Increased platelet activation and platelet-monocyte aggregates formation associate with poor outcome in severe COVID-19 patients.
Platelets from severe COVID-19 patients induce monocyte tissue factor expression through P-selectin and integrin αIIb/β3 signaling.
Severe acute respiratory syndrome coronavirus 2 (SARS-Cov-2) is an emergent pathogen responsible for the coronavirus disease 2019 (COVID-19). Since its emergence, the novel coronavirus has rapidly achieved pandemic proportions causing remarkably increased morbidity and mortality around the world. A hypercoagulability state has been reported as a major pathologic event in COVID-19, and thromboembolic complications listed among life-threatening complications of the disease. Platelets are chief effector cells of hemostasis and pathological thrombosis. However, the participation of platelets in the pathogenesis of COVID-19 remains elusive. This report demonstrates that increased platelet activation and platelet-monocyte aggregates formation is observed in severe COVID-19 patients, but not in patients presenting mild COVID-19 syndrome. In addition, exposure to plasma from severe COVID-19 patients increased the activation of control platelets ex vivo. In our cohort of COVID-19 patients admitted to the ICU, platelet-monocyte interaction was strongly associated with TF expression by the monocytes. Platelet activation and monocyte TF expression were associated with markers of coagulation dysfunction as fibrinogen and D-dimers, and were increased in patients requiring invasive mechanical ventilation or patients that evolved with in-hospital mortality.
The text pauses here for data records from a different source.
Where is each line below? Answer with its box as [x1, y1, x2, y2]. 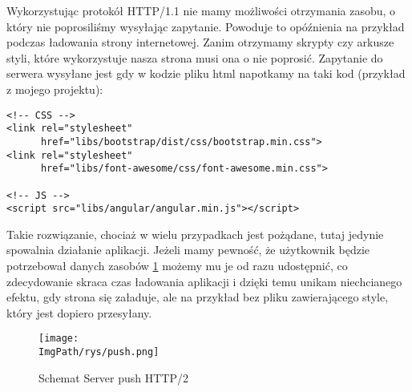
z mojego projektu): [6, 80, 103, 97]
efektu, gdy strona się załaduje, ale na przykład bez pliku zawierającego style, [6, 289, 389, 305]
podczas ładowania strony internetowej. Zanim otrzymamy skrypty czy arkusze [6, 34, 394, 51]
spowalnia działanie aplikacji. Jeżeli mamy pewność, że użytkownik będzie [6, 241, 370, 258]
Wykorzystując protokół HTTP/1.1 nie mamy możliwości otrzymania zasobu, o [6, 2, 396, 18]
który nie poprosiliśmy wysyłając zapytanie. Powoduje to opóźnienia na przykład [6, 18, 405, 34]
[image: [38, 333, 79, 345]
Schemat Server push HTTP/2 [38, 369, 189, 386]

Finally, platelets from severe COVID-19 patients were able to induce TF expression ex vivo in monocytes from healthy volunteers, a phenomenon that was inhibited by platelet P-selectin neutralization or integrin αIIb/β3 blocking with the aggregation inhibitor abciximab. Altogether, these data shed light on new pathological mechanisms involving platelet activation and platelet-dependent monocyte TF expression, which were associated with COVID-19 severity and mortality.